■ **Assignment**
Would you restate every entry that follows, word for word, and leave out the pictures?

■ **Data to examine**
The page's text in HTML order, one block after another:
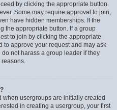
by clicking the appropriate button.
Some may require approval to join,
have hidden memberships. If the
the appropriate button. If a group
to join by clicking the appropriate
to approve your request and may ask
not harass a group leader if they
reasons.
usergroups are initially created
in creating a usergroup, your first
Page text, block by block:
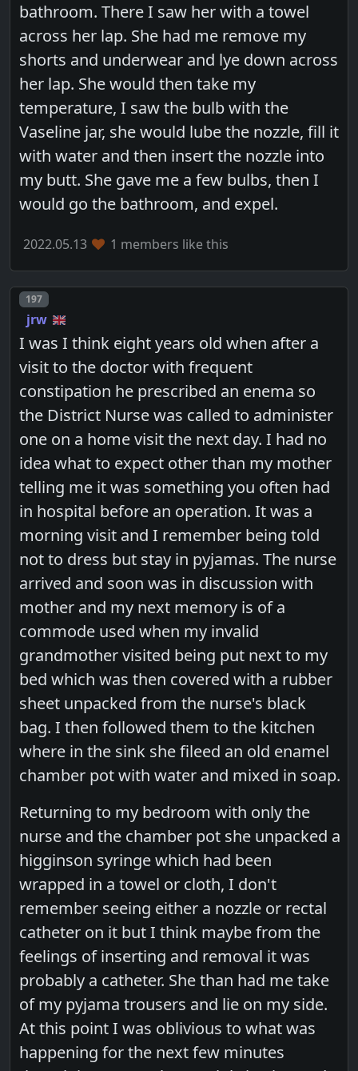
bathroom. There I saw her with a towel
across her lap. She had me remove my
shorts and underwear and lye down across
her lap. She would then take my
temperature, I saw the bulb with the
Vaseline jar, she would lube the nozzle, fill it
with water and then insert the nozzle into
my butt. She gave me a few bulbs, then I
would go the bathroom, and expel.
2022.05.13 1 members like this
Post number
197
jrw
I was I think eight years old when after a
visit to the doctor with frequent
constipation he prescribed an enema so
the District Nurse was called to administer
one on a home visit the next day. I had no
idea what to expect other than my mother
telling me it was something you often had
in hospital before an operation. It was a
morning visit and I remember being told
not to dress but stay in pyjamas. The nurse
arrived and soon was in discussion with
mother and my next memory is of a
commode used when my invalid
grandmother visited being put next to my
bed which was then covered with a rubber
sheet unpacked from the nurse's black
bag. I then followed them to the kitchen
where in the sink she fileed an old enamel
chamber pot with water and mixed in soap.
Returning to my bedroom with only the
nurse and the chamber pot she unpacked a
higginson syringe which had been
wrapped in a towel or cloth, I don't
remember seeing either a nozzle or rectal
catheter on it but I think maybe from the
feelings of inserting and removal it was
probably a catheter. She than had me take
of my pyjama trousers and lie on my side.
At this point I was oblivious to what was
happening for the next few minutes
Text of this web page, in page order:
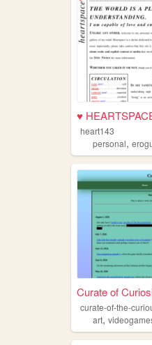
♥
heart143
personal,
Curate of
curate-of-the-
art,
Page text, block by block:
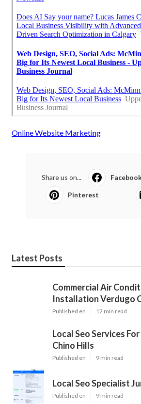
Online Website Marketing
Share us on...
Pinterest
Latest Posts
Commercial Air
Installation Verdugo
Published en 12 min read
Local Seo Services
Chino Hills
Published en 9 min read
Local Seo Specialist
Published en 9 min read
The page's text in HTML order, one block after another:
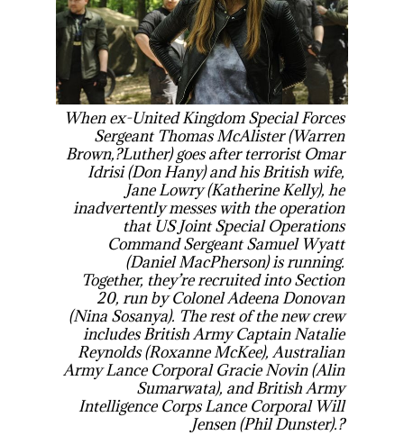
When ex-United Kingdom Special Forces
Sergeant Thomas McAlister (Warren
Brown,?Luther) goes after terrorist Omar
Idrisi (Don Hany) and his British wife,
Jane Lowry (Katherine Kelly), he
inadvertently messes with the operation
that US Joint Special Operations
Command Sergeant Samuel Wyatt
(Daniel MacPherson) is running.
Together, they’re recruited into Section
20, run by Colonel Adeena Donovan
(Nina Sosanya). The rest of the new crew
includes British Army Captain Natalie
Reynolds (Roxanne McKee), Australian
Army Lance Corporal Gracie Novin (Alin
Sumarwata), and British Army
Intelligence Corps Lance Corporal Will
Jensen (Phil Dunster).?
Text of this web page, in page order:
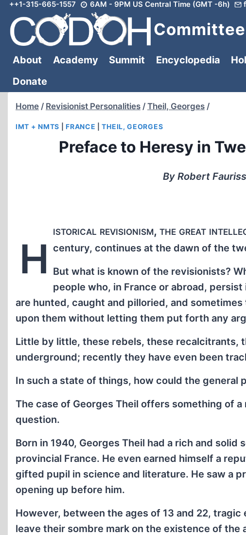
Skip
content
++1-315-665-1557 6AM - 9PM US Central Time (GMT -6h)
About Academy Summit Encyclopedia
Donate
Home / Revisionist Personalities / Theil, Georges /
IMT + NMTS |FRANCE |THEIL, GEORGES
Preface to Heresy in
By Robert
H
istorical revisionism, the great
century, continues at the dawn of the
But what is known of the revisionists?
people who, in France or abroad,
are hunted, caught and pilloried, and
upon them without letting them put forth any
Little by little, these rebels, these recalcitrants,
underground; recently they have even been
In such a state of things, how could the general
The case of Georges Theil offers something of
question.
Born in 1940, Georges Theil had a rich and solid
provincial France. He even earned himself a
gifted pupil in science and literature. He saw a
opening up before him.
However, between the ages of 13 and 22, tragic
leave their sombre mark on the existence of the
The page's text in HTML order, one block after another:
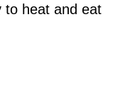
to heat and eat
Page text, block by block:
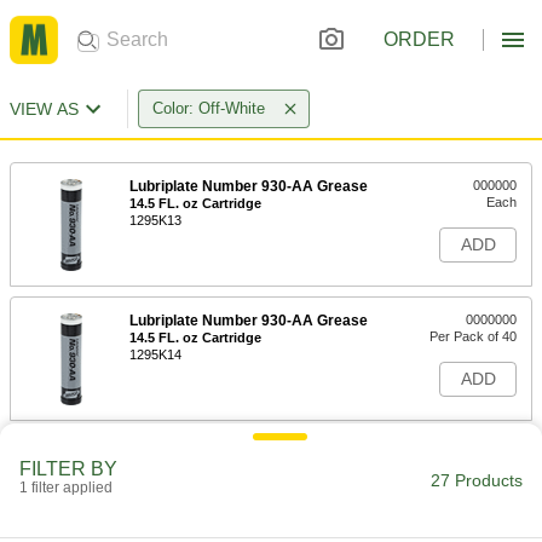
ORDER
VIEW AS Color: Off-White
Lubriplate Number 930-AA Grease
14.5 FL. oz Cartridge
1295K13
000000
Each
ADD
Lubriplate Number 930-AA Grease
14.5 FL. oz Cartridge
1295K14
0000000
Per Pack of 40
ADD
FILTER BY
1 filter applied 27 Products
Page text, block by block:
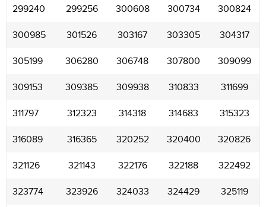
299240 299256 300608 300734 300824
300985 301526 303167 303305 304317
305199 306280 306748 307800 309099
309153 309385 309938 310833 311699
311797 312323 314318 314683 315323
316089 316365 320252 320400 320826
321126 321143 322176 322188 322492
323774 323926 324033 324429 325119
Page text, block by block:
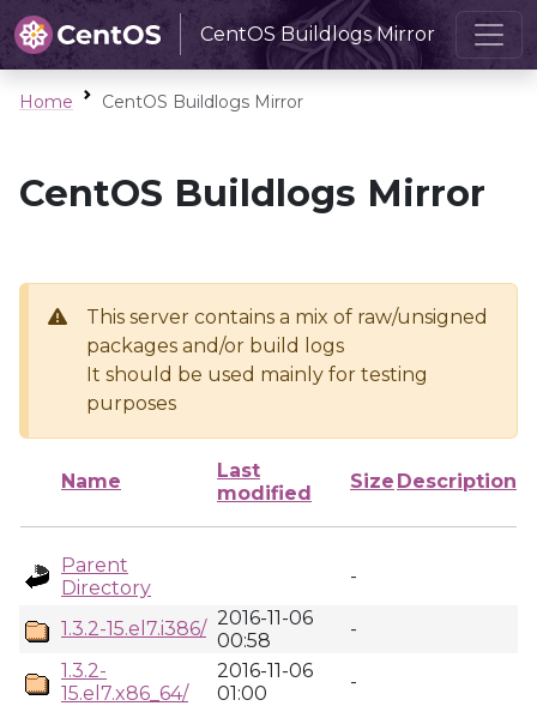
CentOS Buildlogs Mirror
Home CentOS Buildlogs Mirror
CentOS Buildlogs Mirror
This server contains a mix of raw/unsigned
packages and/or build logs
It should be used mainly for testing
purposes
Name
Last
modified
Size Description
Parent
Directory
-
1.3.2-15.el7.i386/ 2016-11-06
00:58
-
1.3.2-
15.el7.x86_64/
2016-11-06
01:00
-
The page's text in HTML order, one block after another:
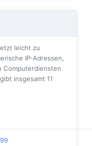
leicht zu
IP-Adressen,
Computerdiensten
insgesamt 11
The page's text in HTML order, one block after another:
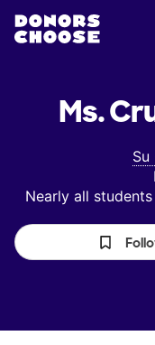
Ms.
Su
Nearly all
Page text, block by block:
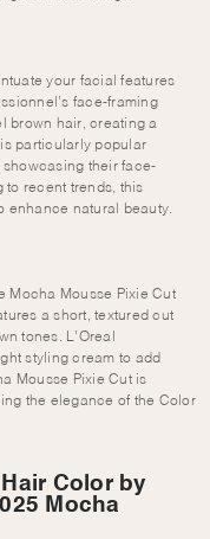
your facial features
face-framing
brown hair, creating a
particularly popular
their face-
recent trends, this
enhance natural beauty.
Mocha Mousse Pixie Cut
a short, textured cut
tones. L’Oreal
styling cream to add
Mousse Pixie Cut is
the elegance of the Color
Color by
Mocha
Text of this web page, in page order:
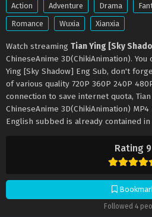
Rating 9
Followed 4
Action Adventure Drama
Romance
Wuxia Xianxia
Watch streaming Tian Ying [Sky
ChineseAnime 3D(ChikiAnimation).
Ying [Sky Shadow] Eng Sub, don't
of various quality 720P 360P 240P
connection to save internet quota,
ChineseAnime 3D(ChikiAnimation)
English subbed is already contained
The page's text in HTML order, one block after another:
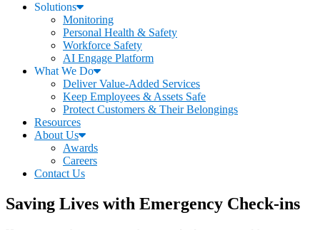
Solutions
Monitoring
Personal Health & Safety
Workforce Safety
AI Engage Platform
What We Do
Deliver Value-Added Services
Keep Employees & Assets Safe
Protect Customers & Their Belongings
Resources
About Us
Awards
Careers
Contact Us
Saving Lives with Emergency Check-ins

■ **Result for this task**
The page's text in HTML order, one block after another:
by clicking the appropriate button.
Some may require approval to join,
have hidden memberships. If the
the appropriate button. If a group
to join by clicking the appropriate
to approve your request and may ask
not harass a group leader if they
reasons.
usergroups are initially created
in creating a usergroup, your first
Page text, block by block:
bathroom. There I saw her with a towel
across her lap. She had me remove my
shorts and underwear and lye down across
her lap. She would then take my
temperature, I saw the bulb with the
Vaseline jar, she would lube the nozzle, fill it
with water and then insert the nozzle into
my butt. She gave me a few bulbs, then I
would go the bathroom, and expel.
2022.05.13 1 members like this
Post number
197
jrw
I was I think eight years old when after a
visit to the doctor with frequent
constipation he prescribed an enema so
the District Nurse was called to administer
one on a home visit the next day. I had no
idea what to expect other than my mother
telling me it was something you often had
in hospital before an operation. It was a
morning visit and I remember being told
not to dress but stay in pyjamas. The nurse
arrived and soon was in discussion with
mother and my next memory is of a
commode used when my invalid
grandmother visited being put next to my
bed which was then covered with a rubber
sheet unpacked from the nurse's black
bag. I then followed them to the kitchen
where in the sink she fileed an old enamel
chamber pot with water and mixed in soap.
Returning to my bedroom with only the
nurse and the chamber pot she unpacked a
higginson syringe which had been
wrapped in a towel or cloth, I don't
remember seeing either a nozzle or rectal
catheter on it but I think maybe from the
feelings of inserting and removal it was
probably a catheter. She than had me take
of my pyjama trousers and lie on my side.
At this point I was oblivious to what was
happening for the next few minutes
Text of this web page, in page order:
♥
heart143
personal,
Curate of
curate-of-the-
art,
Page text, block by block:
Online Website Marketing
Share us on...
Pinterest
Latest Posts
Commercial Air
Installation Verdugo
Published en 12 min read
Local Seo Services
Chino Hills
Published en 9 min read
Local Seo Specialist
Published en 9 min read
The page's text in HTML order, one block after another:
When ex-United Kingdom Special Forces
Sergeant Thomas McAlister (Warren
Brown,?Luther) goes after terrorist Omar
Idrisi (Don Hany) and his British wife,
Jane Lowry (Katherine Kelly), he
inadvertently messes with the operation
that US Joint Special Operations
Command Sergeant Samuel Wyatt
(Daniel MacPherson) is running.
Together, they’re recruited into Section
20, run by Colonel Adeena Donovan
(Nina Sosanya). The rest of the new crew
includes British Army Captain Natalie
Reynolds (Roxanne McKee), Australian
Army Lance Corporal Gracie Novin (Alin
Sumarwata), and British Army
Intelligence Corps Lance Corporal Will
Jensen (Phil Dunster).?
Text of this web page, in page order:
Skip
content
++1-315-665-1557 6AM - 9PM US Central Time (GMT -6h)
About Academy Summit Encyclopedia
Donate
Home / Revisionist Personalities / Theil, Georges /
IMT + NMTS |FRANCE |THEIL, GEORGES
Preface to Heresy in
By Robert
H
istorical revisionism, the great
century, continues at the dawn of the
But what is known of the revisionists?
people who, in France or abroad,
are hunted, caught and pilloried, and
upon them without letting them put forth any
Little by little, these rebels, these recalcitrants,
underground; recently they have even been
In such a state of things, how could the general
The case of Georges Theil offers something of
question.
Born in 1940, Georges Theil had a rich and solid
provincial France. He even earned himself a
gifted pupil in science and literature. He saw a
opening up before him.
However, between the ages of 13 and 22, tragic
leave their sombre mark on the existence of the
The page's text in HTML order, one block after another:
to heat and eat
Page text, block by block:
ORDER
VIEW AS Color: Off-White
Lubriplate Number 930-AA Grease
14.5 FL. oz Cartridge
1295K13
000000
Each
ADD
Lubriplate Number 930-AA Grease
14.5 FL. oz Cartridge
1295K14
0000000
Per Pack of 40
ADD
FILTER BY
1 filter applied 27 Products
Page text, block by block:
299240 299256 300608 300734 300824
300985 301526 303167 303305 304317
305199 306280 306748 307800 309099
309153 309385 309938 310833 311699
311797 312323 314318 314683 315323
316089 316365 320252 320400 320826
321126 321143 322176 322188 322492
323774 323926 324033 324429 325119
Page text, block by block:
CentOS Buildlogs Mirror
Home CentOS Buildlogs Mirror
CentOS Buildlogs Mirror
This server contains a mix of raw/unsigned
packages and/or build logs
It should be used mainly for testing
purposes
Name
Last
modified
Size Description
Parent
Directory
-
1.3.2-15.el7.i386/ 2016-11-06
00:58
-
1.3.2-
15.el7.x86_64/
2016-11-06
01:00
-
The page's text in HTML order, one block after another:
leicht zu
IP-Adressen,
Computerdiensten
insgesamt 11
The page's text in HTML order, one block after another:
Ms.
Su
Nearly all
Page text, block by block:
your facial features
face-framing
brown hair, creating a
particularly popular
their face-
recent trends, this
enhance natural beauty.
Mocha Mousse Pixie Cut
a short, textured cut
tones. L’Oreal
styling cream to add
Mousse Pixie Cut is
the elegance of the Color
Color by
Mocha
Text of this web page, in page order:
Rating 9
Followed 4
Action Adventure Drama
Romance
Wuxia Xianxia
Watch streaming Tian Ying [Sky
ChineseAnime 3D(ChikiAnimation).
Ying [Sky Shadow] Eng Sub, don't
of various quality 720P 360P 240P
connection to save internet quota,
ChineseAnime 3D(ChikiAnimation)
English subbed is already contained
The page's text in HTML order, one block after another:
Solutions
Monitoring
Personal Health & Safety
Workforce Safety
AI Engage Platform
What We Do
Deliver Value-Added Services
Keep Employees & Assets Safe
Protect Customers & Their Belongings
Resources
About Us
Awards
Careers
Contact Us
Saving Lives with Emergency Check-ins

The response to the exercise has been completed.